An Israeli journalist and historian will discuss the conflict between Israel and Gaza during a talk Monday night, November 11, at Missouri State University. Gershom Gorenberg, a contributing journalist for The Atlantic, the Washington Post, the New York Times and other publications, will present “The Day After in Gaza: How to end the War and Move Forward?” from 5 to 7 p.m. in Karls Hall, Room 101. The public is invited to attend.
The war began on October 7, 2023 when Hamas launched a surprise attack on Israel, took 251 people hostage and killed more than 1100 others. In response, Israel invaded Gaza on October 27, 2023. Since then, the death toll in Gaza has surpassed 43,000. Several of the hostages taken by Hamas on October 7 of last year have been killed. As of August 28, 117 had been returned alive to Israel.
Gorenberg said the period since the Hamas attack has felt like 100 years.
“I don’t think that when the war began,” he said, “anybody believed that we would be having a conversation in November of 2024 about the ongoing war.”
Gorenberg said the unspoken assumption was that the conflict would be much shorter than it has been.
When asked if he knew why the conflict has gone on so long, he said that’s a tough question because a great deal that’s happening in the Israeli government is secret.
“Information that we get about negotiations, for instance,” he said, “is based on leaks. Those leaks are very often being used to either manipulate public opinion or even to send messages to the other side, and so we actually know much less than what’s actually going on.”
Repeated attempts at cease fire negotiations between Israel and Hamas have broken down, and both sides have conflicting positions on what is necessary to end the fighting, according to Gorenberg.
NPR reported Monday that Israel’s ousted defense minister Yoav Gallant told family members of the hostages that Prime Minister Benjamin Netanyahu was responsible for holding up a ceasefire deal in July that could have led to getting their loved ones home.
Gallant, who was fired last week, wanted to reach a ceasefire deal and bring the hostages home, said Gorenberg, “said that it was a moral imperative for Israel to free the hostages.”
Gallant also believed there was nothing further that Israel could accomplish militarily in Gaza. He insisted that Israel come up with an explicit “day after” plan for who was going to have civilian control of Gaza, said Gorenberg. Prior to the war, Hamas was in control.
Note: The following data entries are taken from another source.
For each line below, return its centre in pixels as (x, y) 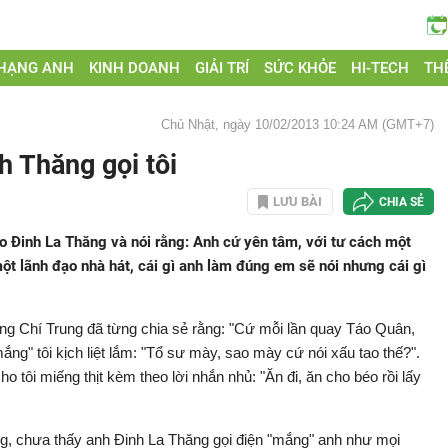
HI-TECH (379, 68)
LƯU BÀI (297, 201)
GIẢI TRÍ (222, 68)
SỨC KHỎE (299, 68)
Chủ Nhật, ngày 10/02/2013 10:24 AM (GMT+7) (297, 124)
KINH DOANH (135, 68)
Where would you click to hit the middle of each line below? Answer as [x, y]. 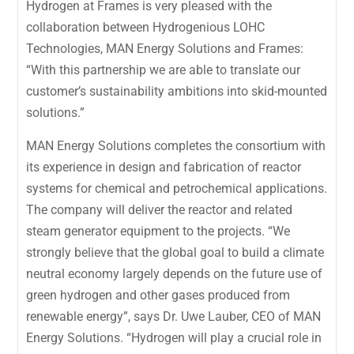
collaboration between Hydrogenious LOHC [146, 27]
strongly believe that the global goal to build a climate [175, 252]
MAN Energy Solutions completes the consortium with [176, 145]
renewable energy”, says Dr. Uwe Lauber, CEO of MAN [174, 316]
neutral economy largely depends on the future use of [175, 273]
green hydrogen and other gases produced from [158, 295]
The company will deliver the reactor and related [160, 209]
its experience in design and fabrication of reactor [164, 167]
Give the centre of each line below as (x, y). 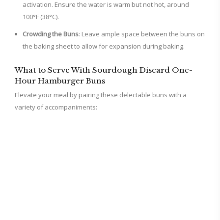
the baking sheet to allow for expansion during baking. (104, 46)
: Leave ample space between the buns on (142, 34)
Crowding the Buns (51, 34)
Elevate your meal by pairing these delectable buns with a (101, 95)
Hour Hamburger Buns (60, 81)
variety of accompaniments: (56, 107)
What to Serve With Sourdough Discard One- (104, 70)
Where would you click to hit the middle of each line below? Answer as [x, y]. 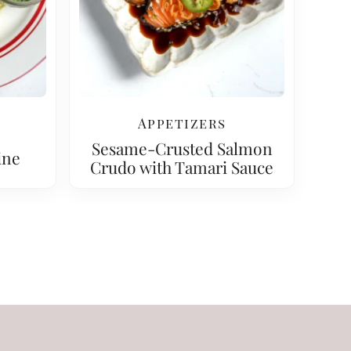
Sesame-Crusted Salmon [182, 148]
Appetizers [182, 123]
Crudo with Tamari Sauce [182, 166]
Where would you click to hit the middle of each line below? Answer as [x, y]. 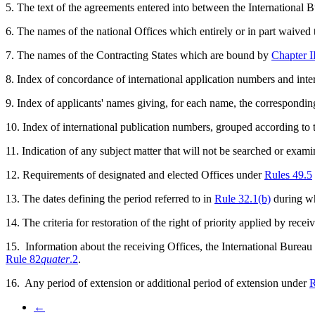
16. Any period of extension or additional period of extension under [157, 283]
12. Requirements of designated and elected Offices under [135, 174]
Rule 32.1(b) [243, 198]
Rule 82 [23, 259]
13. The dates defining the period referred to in [110, 198]
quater [55, 259]
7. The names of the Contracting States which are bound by [139, 55]
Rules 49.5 [288, 174]
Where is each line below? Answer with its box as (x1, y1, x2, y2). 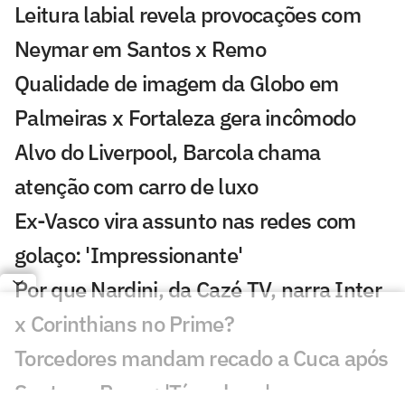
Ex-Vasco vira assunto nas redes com (14, 205, 356, 235)
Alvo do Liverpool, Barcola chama (14, 137, 321, 166)
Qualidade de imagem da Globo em (14, 68, 339, 98)
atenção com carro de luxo (14, 171, 259, 201)
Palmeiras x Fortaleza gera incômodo (14, 102, 356, 132)
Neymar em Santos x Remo (14, 33, 266, 63)
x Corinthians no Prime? (14, 308, 234, 338)
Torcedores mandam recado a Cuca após (14, 343, 389, 372)
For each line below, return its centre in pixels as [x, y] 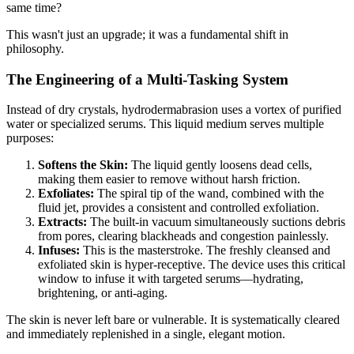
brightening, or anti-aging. [103, 293]
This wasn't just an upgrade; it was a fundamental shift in [147, 34]
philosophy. [35, 48]
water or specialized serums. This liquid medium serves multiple [165, 124]
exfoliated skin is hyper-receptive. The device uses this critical [192, 265]
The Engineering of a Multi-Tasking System [147, 79]
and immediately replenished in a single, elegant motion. [146, 334]
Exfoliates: [66, 194]
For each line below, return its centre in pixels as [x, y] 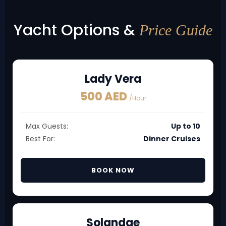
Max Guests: [47, 126]
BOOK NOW [113, 170]
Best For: [40, 139]
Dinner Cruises [172, 139]
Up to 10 [186, 126]
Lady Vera [113, 79]
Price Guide [176, 30]
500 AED [104, 97]
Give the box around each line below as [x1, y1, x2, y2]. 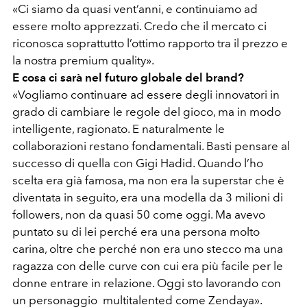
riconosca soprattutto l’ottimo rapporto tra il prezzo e [12, 36, 288, 51]
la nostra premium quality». [12, 53, 154, 68]
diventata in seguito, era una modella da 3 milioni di [12, 191, 283, 205]
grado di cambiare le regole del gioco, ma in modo [12, 105, 281, 119]
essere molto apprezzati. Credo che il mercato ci [12, 19, 267, 34]
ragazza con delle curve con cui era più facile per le [12, 259, 283, 273]
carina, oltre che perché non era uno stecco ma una [12, 242, 283, 256]
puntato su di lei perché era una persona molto [12, 225, 260, 239]
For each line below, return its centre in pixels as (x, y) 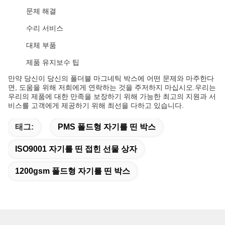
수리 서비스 (45, 28)
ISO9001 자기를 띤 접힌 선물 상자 (76, 149)
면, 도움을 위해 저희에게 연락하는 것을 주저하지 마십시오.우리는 (112, 87)
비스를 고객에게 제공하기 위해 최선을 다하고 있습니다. (96, 105)
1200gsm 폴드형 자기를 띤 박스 (73, 171)
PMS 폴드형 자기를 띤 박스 (107, 127)
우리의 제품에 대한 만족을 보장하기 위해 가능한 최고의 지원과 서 (112, 96)
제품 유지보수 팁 (53, 62)
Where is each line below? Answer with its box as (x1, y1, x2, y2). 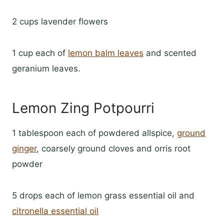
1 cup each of (12, 48, 68, 58)
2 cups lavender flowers (12, 16, 108, 27)
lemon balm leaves (68, 48, 143, 58)
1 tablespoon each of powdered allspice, (12, 128, 177, 138)
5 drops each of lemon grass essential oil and (12, 190, 194, 201)
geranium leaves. (12, 63, 80, 74)
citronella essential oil (12, 206, 98, 216)
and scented (143, 48, 196, 58)
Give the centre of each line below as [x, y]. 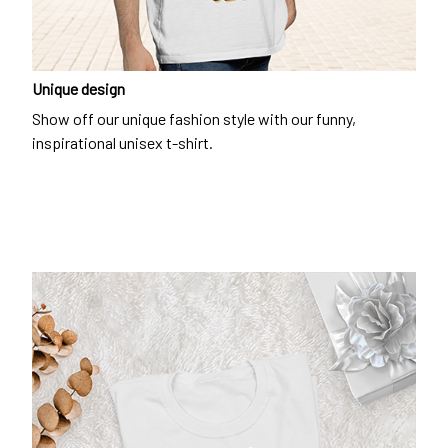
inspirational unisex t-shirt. [122, 143]
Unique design [78, 88]
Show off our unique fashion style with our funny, [194, 119]
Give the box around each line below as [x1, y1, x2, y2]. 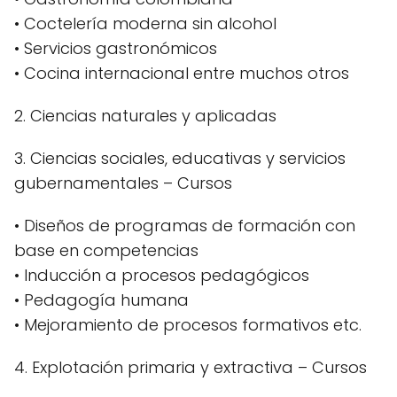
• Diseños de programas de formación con [14, 214, 355, 237]
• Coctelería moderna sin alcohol [14, 12, 276, 35]
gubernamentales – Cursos [14, 171, 232, 194]
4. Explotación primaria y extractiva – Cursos [14, 355, 367, 378]
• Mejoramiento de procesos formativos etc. [14, 313, 362, 336]
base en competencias [14, 238, 198, 261]
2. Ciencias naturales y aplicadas [14, 104, 276, 127]
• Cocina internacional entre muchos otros [14, 61, 349, 84]
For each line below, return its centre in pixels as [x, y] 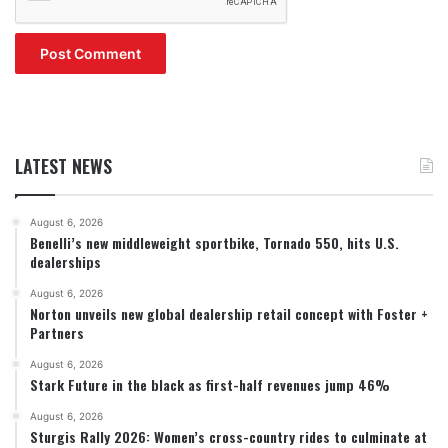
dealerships [65, 261]
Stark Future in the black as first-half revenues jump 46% [210, 384]
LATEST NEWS [63, 165]
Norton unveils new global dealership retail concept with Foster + [229, 313]
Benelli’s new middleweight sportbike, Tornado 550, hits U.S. [214, 242]
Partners [57, 332]
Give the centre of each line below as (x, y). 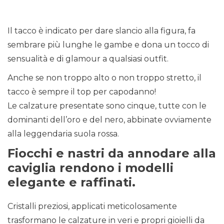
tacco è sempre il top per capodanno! (82, 92)
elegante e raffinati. (71, 182)
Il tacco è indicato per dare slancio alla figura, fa (101, 31)
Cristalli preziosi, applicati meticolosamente (92, 206)
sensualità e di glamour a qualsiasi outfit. (88, 59)
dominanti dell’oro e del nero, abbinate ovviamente (109, 120)
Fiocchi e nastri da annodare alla (112, 153)
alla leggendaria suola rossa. (63, 134)
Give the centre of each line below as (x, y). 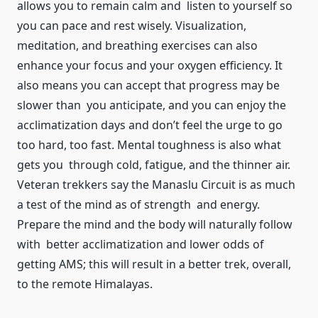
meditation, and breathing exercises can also (137, 46)
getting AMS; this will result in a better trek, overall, (154, 264)
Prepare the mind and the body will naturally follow (155, 225)
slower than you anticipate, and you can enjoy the (152, 105)
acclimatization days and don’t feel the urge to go (150, 125)
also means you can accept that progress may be (148, 86)
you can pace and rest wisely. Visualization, (135, 26)
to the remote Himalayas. (85, 284)
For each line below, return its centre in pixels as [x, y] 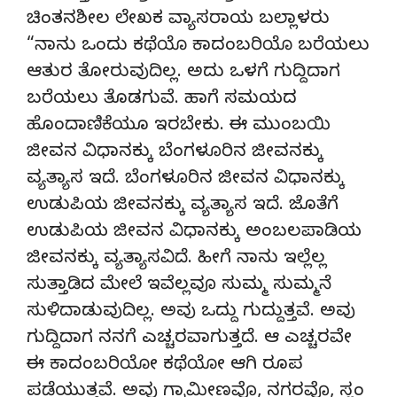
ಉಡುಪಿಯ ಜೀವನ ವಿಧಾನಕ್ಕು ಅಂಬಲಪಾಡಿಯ [194, 233]
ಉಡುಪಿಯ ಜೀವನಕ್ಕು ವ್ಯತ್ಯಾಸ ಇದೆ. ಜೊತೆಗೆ [183, 206]
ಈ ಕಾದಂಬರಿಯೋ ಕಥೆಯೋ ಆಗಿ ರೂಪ [165, 366]
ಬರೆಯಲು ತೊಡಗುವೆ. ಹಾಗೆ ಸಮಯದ [162, 100]
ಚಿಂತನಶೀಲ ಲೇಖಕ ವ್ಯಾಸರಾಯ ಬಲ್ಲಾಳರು [178, 20]
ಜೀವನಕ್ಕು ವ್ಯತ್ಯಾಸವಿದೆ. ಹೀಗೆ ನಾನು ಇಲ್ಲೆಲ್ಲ [176, 260]
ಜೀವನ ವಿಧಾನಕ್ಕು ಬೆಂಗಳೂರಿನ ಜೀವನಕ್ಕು [175, 153]
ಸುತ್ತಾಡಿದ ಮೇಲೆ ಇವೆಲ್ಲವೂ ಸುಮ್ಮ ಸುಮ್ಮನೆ [179, 286]
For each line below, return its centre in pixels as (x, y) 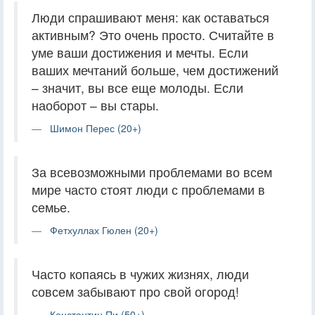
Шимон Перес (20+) (96, 128)
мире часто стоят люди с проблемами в (148, 189)
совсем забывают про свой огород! (135, 291)
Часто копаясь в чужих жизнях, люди (140, 274)
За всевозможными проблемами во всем (152, 172)
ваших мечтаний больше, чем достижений (155, 70)
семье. (51, 207)
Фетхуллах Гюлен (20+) (104, 230)
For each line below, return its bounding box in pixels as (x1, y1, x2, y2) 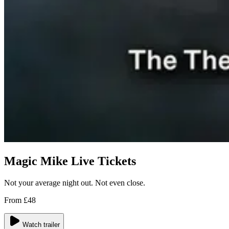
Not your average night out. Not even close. (4, 178, 145, 187)
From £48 (4, 195, 36, 204)
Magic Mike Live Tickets (4, 154, 136, 168)
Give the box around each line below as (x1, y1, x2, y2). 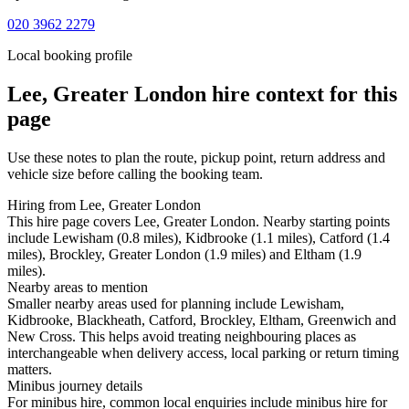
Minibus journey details (7, 378, 142, 394)
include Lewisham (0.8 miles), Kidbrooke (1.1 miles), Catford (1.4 (7, 230, 390, 246)
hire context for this (206, 82, 397, 107)
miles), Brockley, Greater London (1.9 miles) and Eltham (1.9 (7, 246, 362, 263)
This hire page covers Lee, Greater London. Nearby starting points (7, 214, 390, 230)
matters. (7, 362, 52, 378)
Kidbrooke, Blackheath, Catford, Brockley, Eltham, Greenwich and (7, 312, 396, 329)
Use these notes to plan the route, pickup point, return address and (7, 150, 385, 166)
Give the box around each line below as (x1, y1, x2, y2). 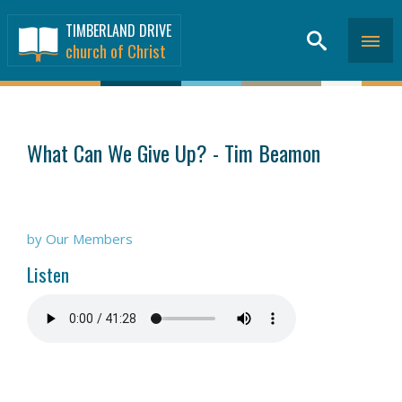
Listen (27, 260, 69, 288)
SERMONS (22, 112, 68, 126)
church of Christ (66, 38, 166, 63)
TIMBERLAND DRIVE (66, 20, 171, 41)
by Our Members (27, 230, 133, 248)
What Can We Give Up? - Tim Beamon (27, 136, 320, 169)
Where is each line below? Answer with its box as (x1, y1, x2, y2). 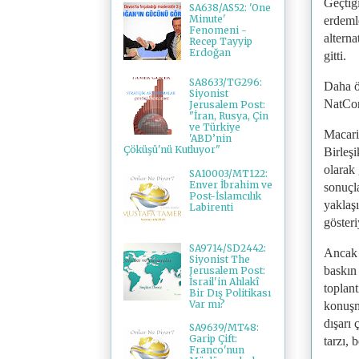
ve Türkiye (188, 121, 240, 134)
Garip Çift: (188, 333, 237, 345)
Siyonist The (188, 252, 250, 265)
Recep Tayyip (188, 35, 252, 48)
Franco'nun (188, 344, 244, 357)
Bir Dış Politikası (188, 286, 271, 299)
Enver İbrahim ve (188, 178, 272, 191)
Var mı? (188, 297, 225, 310)
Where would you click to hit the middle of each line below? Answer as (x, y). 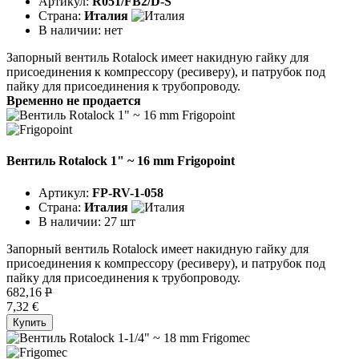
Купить (30, 322)
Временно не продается (74, 100)
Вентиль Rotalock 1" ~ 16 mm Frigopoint (121, 161)
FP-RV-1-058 (128, 192)
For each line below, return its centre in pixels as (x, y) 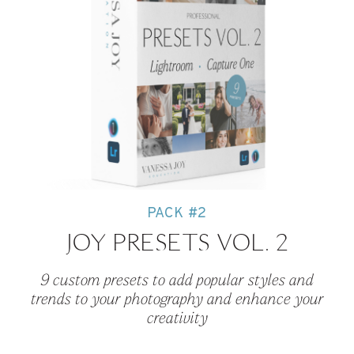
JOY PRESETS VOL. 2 (177, 243)
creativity (177, 320)
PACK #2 (177, 214)
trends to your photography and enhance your (177, 301)
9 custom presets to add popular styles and (177, 282)
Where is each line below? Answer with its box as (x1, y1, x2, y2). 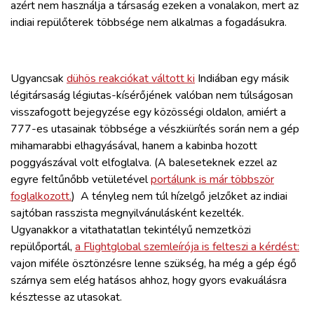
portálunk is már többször (151, 171, 274, 187)
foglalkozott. (11, 188, 71, 204)
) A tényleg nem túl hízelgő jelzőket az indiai (71, 188, 287, 204)
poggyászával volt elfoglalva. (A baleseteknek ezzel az (11, 154, 277, 170)
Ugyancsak (11, 70, 67, 86)
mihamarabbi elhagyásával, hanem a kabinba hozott (11, 137, 257, 153)
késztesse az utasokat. (11, 289, 122, 305)
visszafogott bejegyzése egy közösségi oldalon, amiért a (11, 104, 286, 120)
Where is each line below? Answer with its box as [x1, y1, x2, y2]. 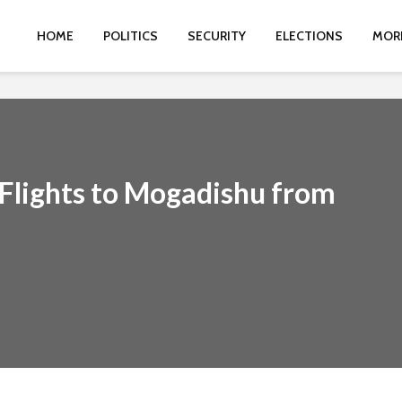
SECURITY [188, 28, 246, 44]
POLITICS [103, 28, 158, 44]
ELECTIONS [275, 28, 343, 44]
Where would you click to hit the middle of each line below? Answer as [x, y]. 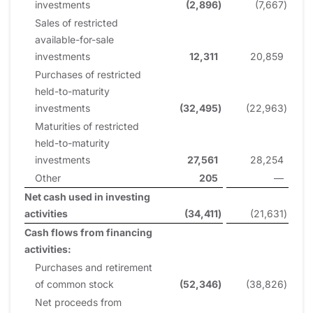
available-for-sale [74, 39]
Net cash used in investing [87, 196]
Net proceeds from [78, 302]
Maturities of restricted [87, 126]
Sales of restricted [77, 22]
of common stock [74, 284]
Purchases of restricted [88, 74]
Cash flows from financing [88, 232]
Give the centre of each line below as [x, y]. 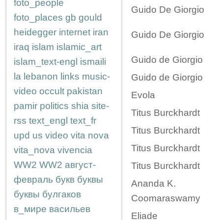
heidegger [35, 32]
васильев [70, 209]
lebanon [41, 76]
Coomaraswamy [166, 198]
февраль [33, 179]
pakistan [85, 91]
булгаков [62, 194]
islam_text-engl [46, 62]
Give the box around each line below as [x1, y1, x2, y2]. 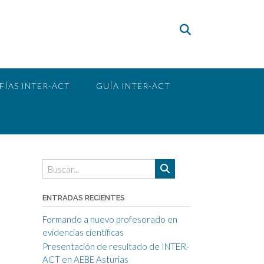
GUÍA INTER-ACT [96, 81, 170, 91]
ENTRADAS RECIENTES [42, 193, 125, 202]
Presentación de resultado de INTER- [42, 241, 189, 252]
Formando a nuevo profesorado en [42, 214, 177, 225]
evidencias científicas [42, 227, 124, 237]
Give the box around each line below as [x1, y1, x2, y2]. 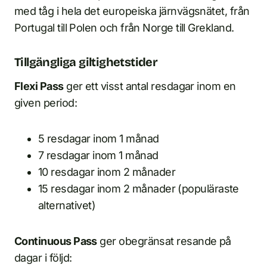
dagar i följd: [14, 252, 72, 264]
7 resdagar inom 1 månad [38, 149, 159, 162]
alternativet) [38, 199, 95, 212]
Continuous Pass [14, 235, 97, 247]
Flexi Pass [14, 80, 64, 92]
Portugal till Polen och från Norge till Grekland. [14, 21, 234, 34]
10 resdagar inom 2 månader [38, 166, 175, 178]
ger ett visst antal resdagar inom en [63, 80, 236, 92]

There was leaked information that Gallant favored a civil administration tied to the Palestinian Authority in the West Bank, led by the more moderate Fatah Party, Gorenberg said, and Netanyahu rejected that and making plans for a civilian government after the war.
Gorenberg said one explanation for that rejection, which is believed by the greater Israeli public, is that Netanyahu fears the end of the war for his own political reasons since “the public accounting for the catastrophic failure to be prepared for war will come at the end of the war.”
But he said Netanyahu also has opposed having the Palestinian Authority, run by Fatah, regain control of Gaza.
Gorenberg believes that for the war to end, there needs to be a deal to release all of the Israeli hostages. That would be painful for Israel, he said, since it would require releasing a much larger number of Palestinian prisoners, some of whom have been convicted of multiple murders. And there needs to be a ceasefire that’s accompanied by the creation of a new civilian government in Gaza made up of Palestinians other than Hamas.
Ultimately, for the conflict to end, he believes there needs to be at least a long term goal of a two-state outcome.
“There are two national groups who have the same homeland,” he said. “They can continue to fight forever or they can come to a compromise where each of them gets part of that homeland.”
As difficult as that will be to achieve, he said, it’s a much more practical outcome than forcing the two groups to have a single state, which he believes will result in continued conflict between them.